Do sharks swim in the Chesapeake Bay?


Yes, there are currently sharks swimming in the Chesapeake.


Maryland Department of Natural Resources, Florida Program for Shark Research, Virginia Institute of Marine Science


Maryland Department of Natural Resources confirmed that sharks are in the Chesapeake Bay. According to a June 21 article, which lists some of the following fish that are found there including: blacktip, dusky, sandbar, spinner, scalloped hammerhead, smooth hammerhead, tiger, sand tiger and smooth dogfish sharks may be found nearshore from May/June through September/October.

MDNRP says that hammerhead sharks in the Chesapeake were first reported way back in 1876 and bull sharks have been spotted as far north as Aberdeen Proving Grounds but most are seen near the Choptank, Patuxent, and Potomac rivers. Officials confirm there has never been a shark bite reported in the Chesapeake, only one bite reported in the Chincoteague Bay.

Fourty-five-year veteran program director of the Florida Program for Shark Research, George Burgess, tells WUSA9 that bull sharks are responsible for most the shark attacks that he’s documented throughout his career.

“When they go after a prey item they do it with full tenacity and they come back for repetitive bites and so forth… and so a bite on a human from a bull shark often leads to a second bite from that same shark.
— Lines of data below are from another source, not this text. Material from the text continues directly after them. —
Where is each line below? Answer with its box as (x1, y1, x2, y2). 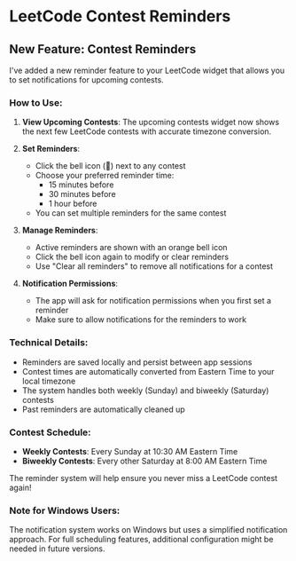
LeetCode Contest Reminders (9, 6, 231, 27)
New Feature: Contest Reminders (9, 42, 197, 57)
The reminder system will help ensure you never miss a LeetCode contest (9, 472, 277, 483)
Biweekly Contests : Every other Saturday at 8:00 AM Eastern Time (21, 455, 268, 466)
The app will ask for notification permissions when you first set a (35, 296, 272, 306)
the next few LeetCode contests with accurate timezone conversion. (21, 126, 272, 137)
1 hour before (48, 198, 97, 209)
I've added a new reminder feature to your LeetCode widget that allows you (9, 65, 285, 75)
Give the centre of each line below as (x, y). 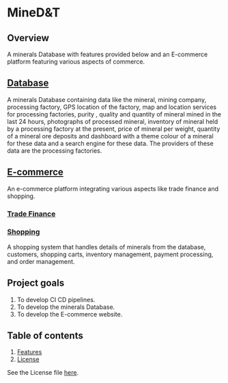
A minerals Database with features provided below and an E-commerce (108, 54)
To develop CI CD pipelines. (56, 299)
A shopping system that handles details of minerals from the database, (106, 247)
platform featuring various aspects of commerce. (76, 62)
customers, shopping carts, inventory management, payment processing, (110, 254)
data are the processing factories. (55, 150)
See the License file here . (43, 373)
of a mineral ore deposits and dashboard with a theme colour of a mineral (110, 136)
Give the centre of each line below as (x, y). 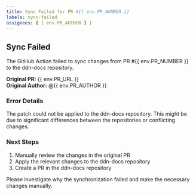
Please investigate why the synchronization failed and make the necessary (98, 179)
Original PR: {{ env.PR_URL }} (43, 79)
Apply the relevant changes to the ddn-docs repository (82, 161)
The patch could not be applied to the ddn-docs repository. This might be (97, 114)
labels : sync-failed (32, 17)
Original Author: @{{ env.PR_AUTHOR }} (56, 86)
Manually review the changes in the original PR (72, 155)
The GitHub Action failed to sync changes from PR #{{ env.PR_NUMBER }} (98, 61)
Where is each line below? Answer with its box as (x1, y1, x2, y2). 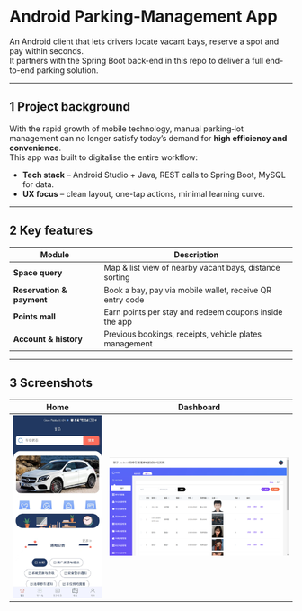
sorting (103, 272, 130, 283)
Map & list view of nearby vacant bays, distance (103, 263, 280, 274)
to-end (9, 65, 35, 76)
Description (173, 249, 219, 260)
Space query (13, 267, 63, 278)
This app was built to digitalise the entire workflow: (9, 151, 198, 163)
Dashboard (178, 401, 220, 412)
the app (103, 316, 133, 327)
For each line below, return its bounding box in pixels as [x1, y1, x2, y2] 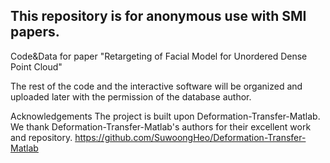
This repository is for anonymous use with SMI [10, 8, 307, 25]
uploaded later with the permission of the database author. [10, 90, 252, 103]
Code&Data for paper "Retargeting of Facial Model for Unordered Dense [10, 50, 308, 62]
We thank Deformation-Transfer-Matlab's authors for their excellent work [10, 120, 312, 133]
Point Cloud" [10, 60, 63, 73]
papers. [10, 24, 60, 41]
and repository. [10, 131, 73, 143]
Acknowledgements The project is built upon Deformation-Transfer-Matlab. [10, 110, 321, 122]
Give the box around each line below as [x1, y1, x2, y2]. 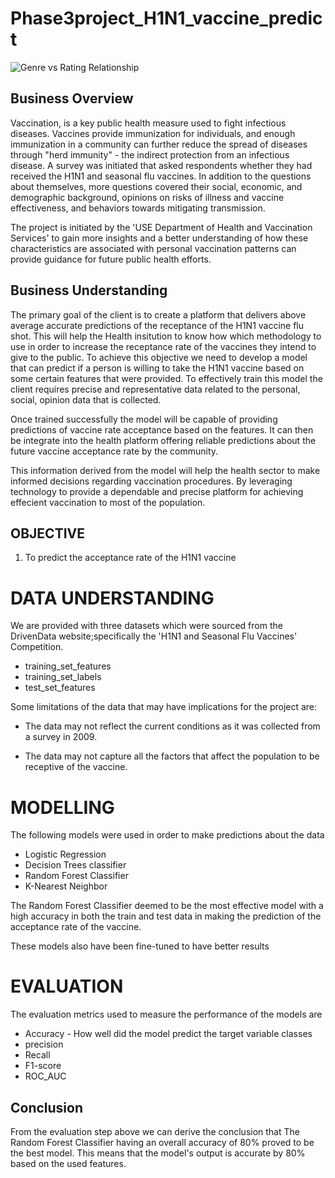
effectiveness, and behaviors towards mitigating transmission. [10, 202, 266, 214]
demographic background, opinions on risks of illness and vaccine [10, 191, 285, 203]
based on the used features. [10, 1158, 127, 1169]
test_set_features [24, 682, 96, 694]
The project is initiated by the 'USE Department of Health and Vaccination [10, 221, 313, 233]
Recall [24, 1049, 51, 1061]
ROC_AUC [24, 1070, 67, 1082]
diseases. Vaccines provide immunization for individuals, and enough [10, 127, 296, 139]
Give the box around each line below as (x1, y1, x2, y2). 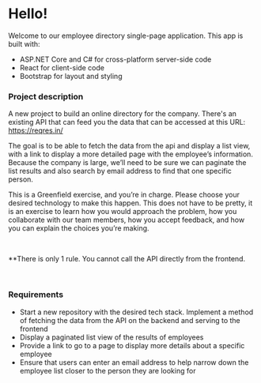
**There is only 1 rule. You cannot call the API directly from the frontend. (8, 254, 246, 264)
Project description (8, 91, 84, 102)
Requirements (8, 289, 64, 300)
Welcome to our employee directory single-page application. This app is (8, 31, 244, 40)
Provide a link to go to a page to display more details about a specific (19, 340, 245, 350)
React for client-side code (19, 62, 105, 72)
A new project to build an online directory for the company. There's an (8, 109, 237, 118)
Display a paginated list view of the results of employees (19, 332, 204, 342)

It’s very persistent.”

Burgess said bull sharks are definitely the deadliest sharks in the sea, before the summer ends an estimated two of these sharks will be coming out of the Chesapeake Bay region in lower reaches of one of the main rivers.

A reason these types of shark attacks can occur is due to sharks mistaken the kicking of feet or splashing of hands as being activity of normal prey items. They then take quick bites, called hit-and-run attacks, the program director informs.

So is there reason to be concerned about seeing a bull shark if you’re swimming in the Chesapeake Bay this summer?

According to Jim Gartland, Assistant Research scientist at the Virginia Institute for Marine Science, the chances of seeing a bull shark are very slim.

Burgess said in 2016 only four fatal worldwide shark attacks occurred; two in the French Territory of New Caladonia, one in Australia and one in the Indian Ocean.

Maryland Department of Natural Resources has provided some tips on what to do before going shark fishing in the Chesapeake which includes:

1.Get some firsthand practical experience identifying, handling and gearing up from local mentors such as a fishing group, guide or charter captain.

2. Have the appropriate license (s), tackle, tools, measuring tape, identification guide, regulations and a release plan.